Literature DB >> 17327442

Family history of diabetes links impaired substrate switching and reduced mitochondrial content in skeletal muscle.

Barbara Ukropcova1, Olga Sereda, Lilian de Jonge, Iwona Bogacka, Tuong Nguyen, Hui Xie, George A Bray, Steven R Smith.   

Abstract

Insulin resistance is associated with metabolic inflexibility, impaired switching of substrate oxidation from fatty acids to glucose in response to insulin. Impaired switching to fat oxidation in response to a high-fat diet (HFD) is hypothesized to contribute to insulin resistance.

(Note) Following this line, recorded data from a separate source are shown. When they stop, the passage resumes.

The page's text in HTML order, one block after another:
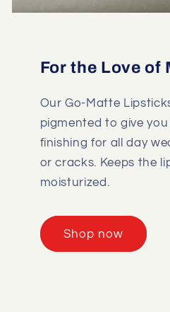
For the Love of
Our Go-Matte
pigmented to give
finishing for all day
or cracks. Keeps the
moisturized.
Shop now
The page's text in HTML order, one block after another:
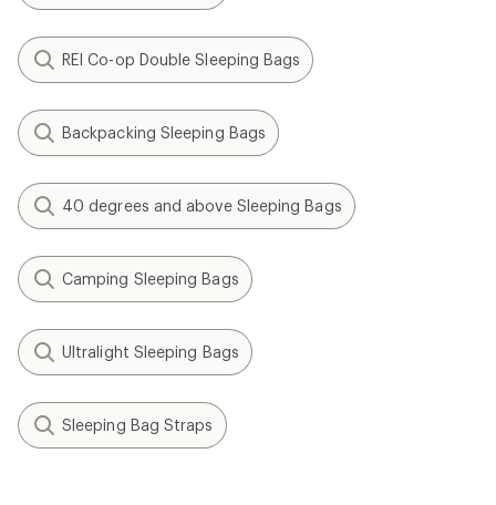
REI Co-op Double Sleeping Bags
Backpacking Sleeping Bags
40 degrees and above Sleeping Bags
Camping Sleeping Bags
Ultralight Sleeping Bags
Sleeping Bag Straps
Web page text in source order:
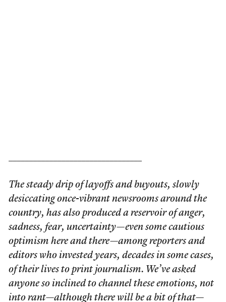
The steady drip of layoffs and buyouts, slowly
desiccating once-vibrant newsrooms around the
country, has also produced a reservoir of anger,
sadness, fear, uncertainty—even some cautious
optimism here and there—among reporters and
editors who invested years, decades in some cases,
of their lives to print journalism. We’ve asked
anyone so inclined to channel these emotions, not
into rant—although there will be a bit of that—
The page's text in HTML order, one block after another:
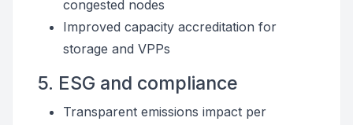
congested nodes
Improved capacity accreditation for
storage and VPPs
5. ESG and compliance
Transparent emissions impact per
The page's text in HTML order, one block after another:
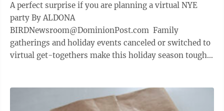
A perfect surprise if you are planning a virtual NYE
party By ALDONA
BIRDNewsroom@DominionPost.com Family
gatherings and holiday events canceled or switched to
virtual get-togethers make this holiday season tough
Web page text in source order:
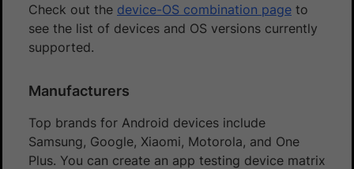
Check out the device-OS combination page to
see the list of devices and OS versions currently
supported.
Manufacturers
Top brands for Android devices include
Samsung, Google, Xiaomi, Motorola, and One
Plus. You can create an app testing device matrix
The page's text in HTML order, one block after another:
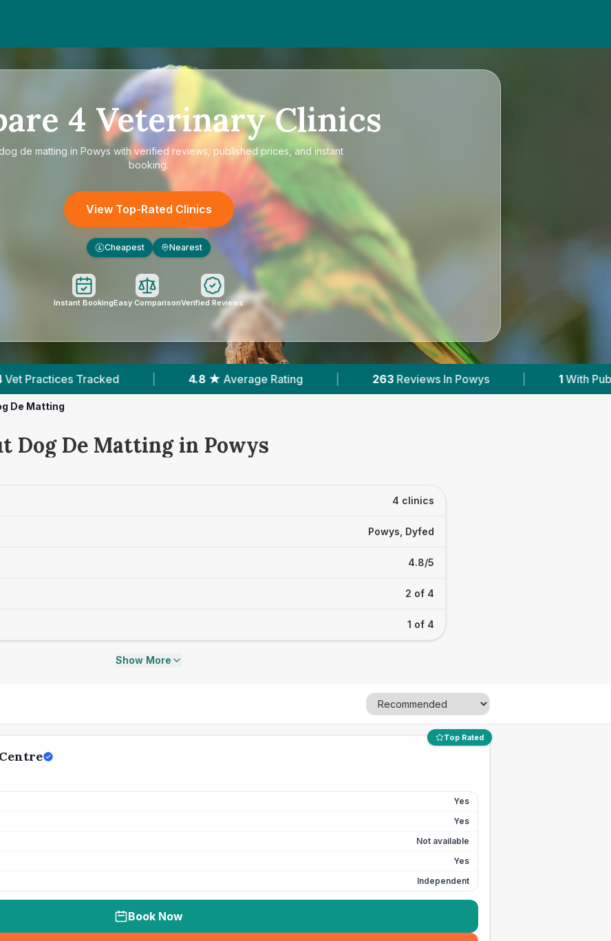
4 Veterinary Clinics
dog de matting in Powys with verified reviews, published prices, and instant
booking.
View Top-Rated Clinics
£ Cheapest Nearest
Instant BookingEasy ComparisonVerified Reviews
Rating | Reviews In Powys | With Published Prices | Powered by
De Matting
Dog De Matting in Powys
4 clinics
Powys, Dyfed
4.8/5
2 of 4
1 of 4
Show More
Top Rated
Yes
Yes
Not available
Yes
Independent
Book Now
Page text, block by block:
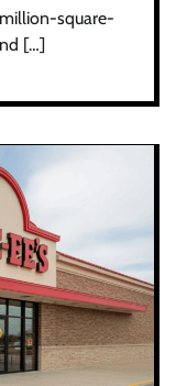
square-
[…]
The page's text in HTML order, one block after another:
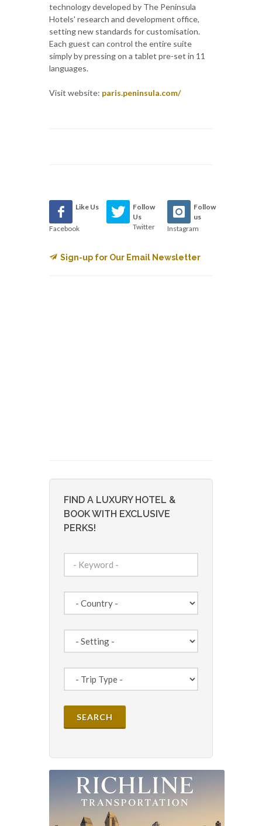
technology developed by The Peninsula
Hotels' research and development office,
setting new standards for customisation.
Each guest can control the entire suite
simply by pressing on a tablet pre-set in 11
languages.
Visit website: paris.peninsula.com/
Like Us
Facebook
Follow
Us
Twitter
Follow
us
Instagram
Sign-up for Our Email Newsletter
FIND A LUXURY HOTEL &
BOOK WITH EXCLUSIVE
PERKS!
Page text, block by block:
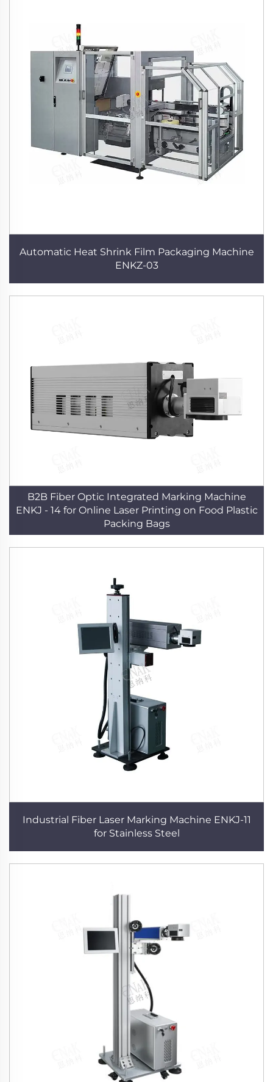
Automatic Heat Shrink Film Packaging Machine
ENKZ-03
B2B Fiber Optic Integrated Marking Machine
ENKJ - 14 for Online Laser Printing on Food Plastic
Packing Bags
Industrial Fiber Laser Marking Machine ENKJ-11
for Stainless Steel
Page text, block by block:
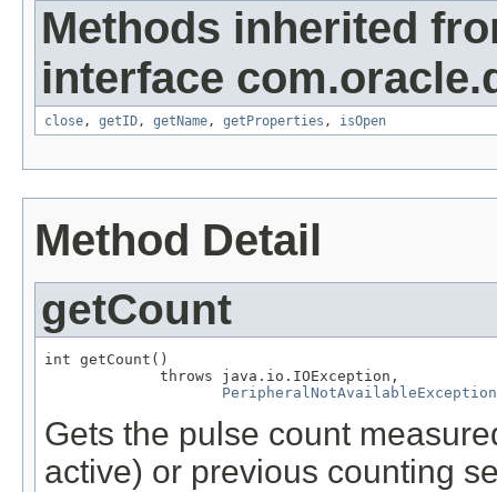
Methods inherited
interface
close , getID , getName , getProperties , isOpen
Method Detail
getCount
int getCount()
             throws java.io.IOException,
PeripheralNotAvailableException
Gets the pulse count
active) or previous counting
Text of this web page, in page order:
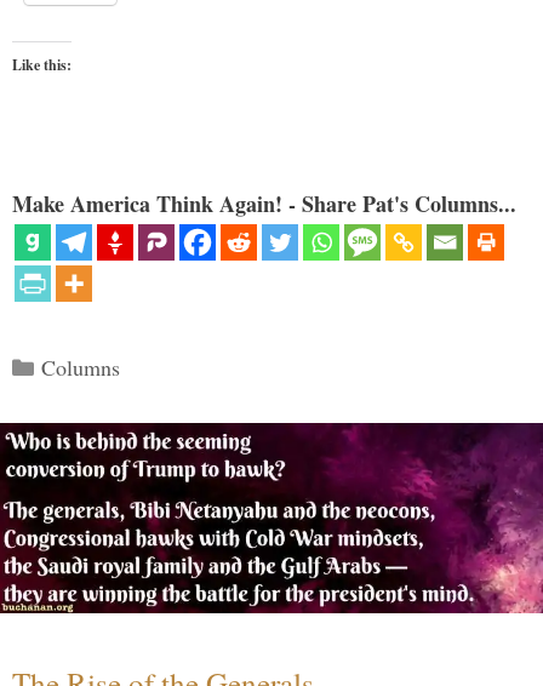
Like this:
Make America Think Again! - Share Pat's Columns...
Categories
Columns
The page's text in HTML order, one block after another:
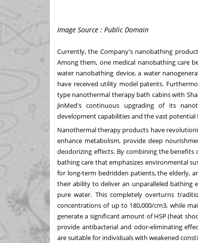
Image Source : Public Domain
Currently, the Company's nanobathing
Among them, one medical nanobathing care
water nanobathing device, a water
have received utility model patents.
type nanothermal therapy bath cabins with
JinMed's continuous upgrading of its
development capabilities and the vast
Nanothermal therapy products have
enhance metabolism, provide deep
deodorizing effects. By combining the
bathing care that emphasizes environmental
for long-term bedridden patients, the elderly,
their ability to deliver an unparalleled bathing
pure water. This completely overturns
concentrations of up to 180,000/cm3, while
generate a significant amount of HSP (heat
provide antibacterial and odor-eliminating
are suitable for individuals with weakened
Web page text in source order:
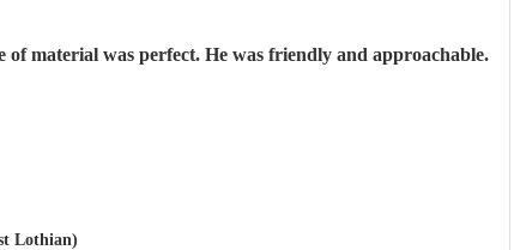
material was perfect. He was friendly and approachable.
Lothian)
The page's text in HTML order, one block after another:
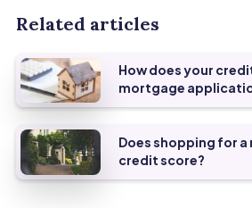
Related articles
How does your
mortgage
Does shopping for
credit score?
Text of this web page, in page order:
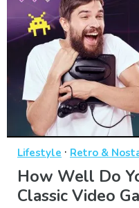
Lifestyle · Retro &
How Well Do
Classic Video
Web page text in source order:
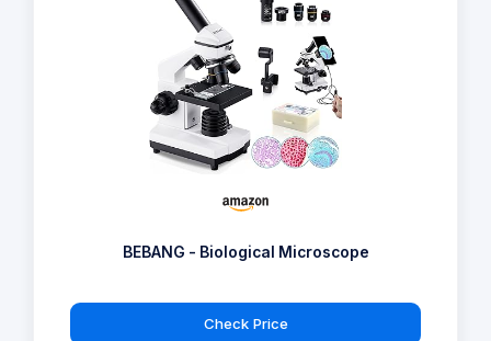
BEBANG - Biological Microscope
Check Price
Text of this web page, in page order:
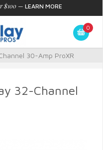
$100 — LEARN MORE
0
30-Amp ProXR
32-Channel
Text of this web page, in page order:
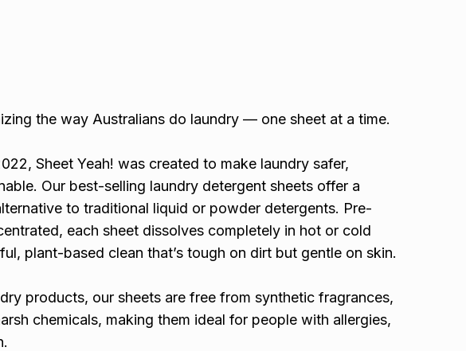
the way Australians do laundry — one sheet at a time.
Sheet Yeah! was created to make laundry safer,
Our best-selling laundry detergent sheets offer a
to traditional liquid or powder detergents. Pre-
each sheet dissolves completely in hot or cold
plant-based clean that’s tough on dirt but gentle on skin.
products, our sheets are free from synthetic fragrances,
chemicals, making them ideal for people with allergies,
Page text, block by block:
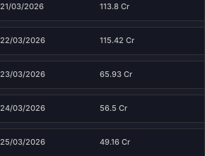
21/03/2026 113.8 Cr
22/03/2026 115.42 Cr
23/03/2026 65.93 Cr
24/03/2026 56.5 Cr
25/03/2026 49.16 Cr
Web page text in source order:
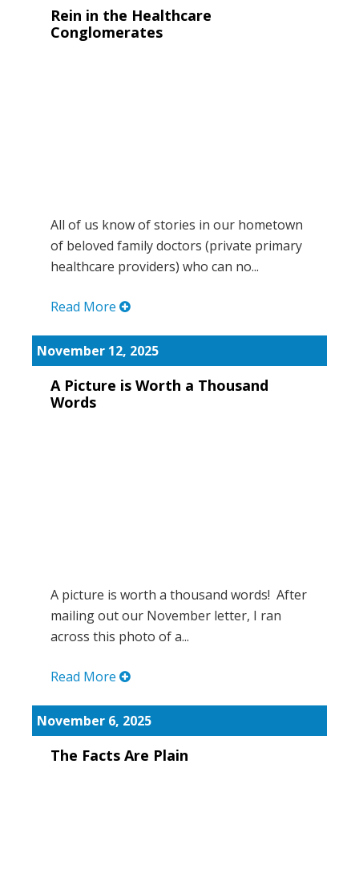
Rein in the Healthcare
Conglomerates
All of us know of stories in our hometown
of beloved family doctors (private primary
healthcare providers) who can no...
Read More
November 12, 2025
A Picture is Worth a Thousand
Words
A picture is worth a thousand words! After
mailing out our November letter, I ran
across this photo of a...
Read More
November 6, 2025
The Facts Are Plain
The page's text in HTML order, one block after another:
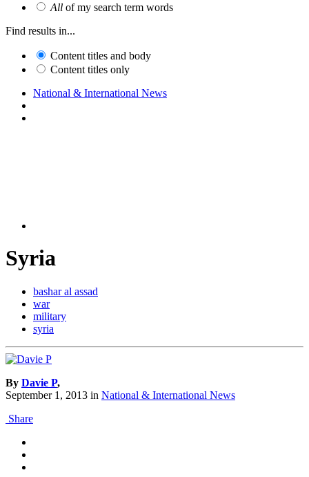
All of my search term words
Find results in...
Content titles and body
Content titles only
National & International News
Syria
bashar al assad
war
military
syria
By Davie P,
September 1, 2013 in National & International News
Share
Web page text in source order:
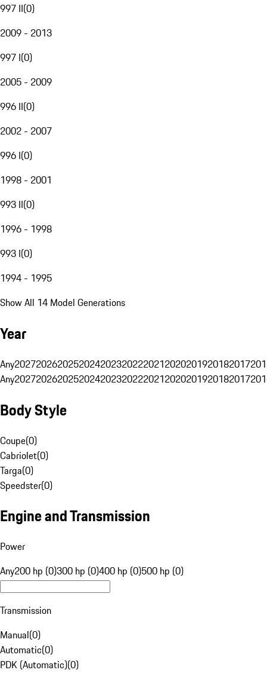
997 II(0)
2009 - 2013
997 I(0)
2005 - 2009
996 II(0)
2002 - 2007
996 I(0)
1998 - 2001
993 II(0)
1996 - 1998
993 I(0)
1994 - 1995
Show All 14 Model Generations
Year
Any20272026202520242023202220212020201920182017
Any20272026202520242023202220212020201920182017
Body Style
Coupe(0)
Cabriolet(0)
Targa(0)
Speedster(0)
Engine and Transmission
Power
Any200 hp (0)300 hp (0)400 hp (0)500 hp (0)
Transmission
Manual(0)
Automatic(0)
PDK (Automatic)(0)
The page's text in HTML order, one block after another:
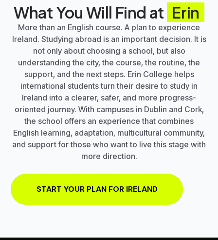
What You Will Find at Erin
More than an English course. A plan to experience
Ireland. Studying abroad is an important decision. It is
not only about choosing a school, but also
understanding the city, the course, the routine, the
support, and the next steps. Erin College helps
international students turn their desire to study in
Ireland into a clearer, safer, and more progress-
oriented journey. With campuses in Dublin and Cork,
the school offers an experience that combines
English learning, adaptation, multicultural community,
and support for those who want to live this stage with
more direction.
START YOUR PLAN FOR IRELAND
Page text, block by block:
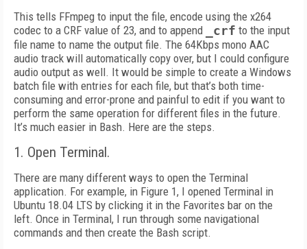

The objective of this study was to test the hypothesis that defects in substrate switching in response to insulin and a HFD are linked to reduced mitochondrial biogenesis and occur before the development of diabetes. Metabolic flexibility was measured in young sedentary men with (n = 16) or without (n = 34) a family history of diabetes by euglycemic-hyperinsulinemic clamp. Flexibility correlated with fat oxidation measured in a respiratory chamber after a 3-day HFD. Muscle mitochondrial content was higher in flexible subjects with high fat oxidation after a HFD and contributed 49% of the variance. Subjects with a family history of diabetes were inflexible and had reduced HFD-induced fat oxidation and muscle mitochondrial content but did not differ in the amount of body or visceral fat. Metabolic inflexibility, lower adaptation to a HFD, and reduced muscle mitochondrial mass cluster together in subjects with a family history of diabetes, supporting the role of an intrinsic metabolic defect of skeletal muscle in the pathogenesis of insulin resistance.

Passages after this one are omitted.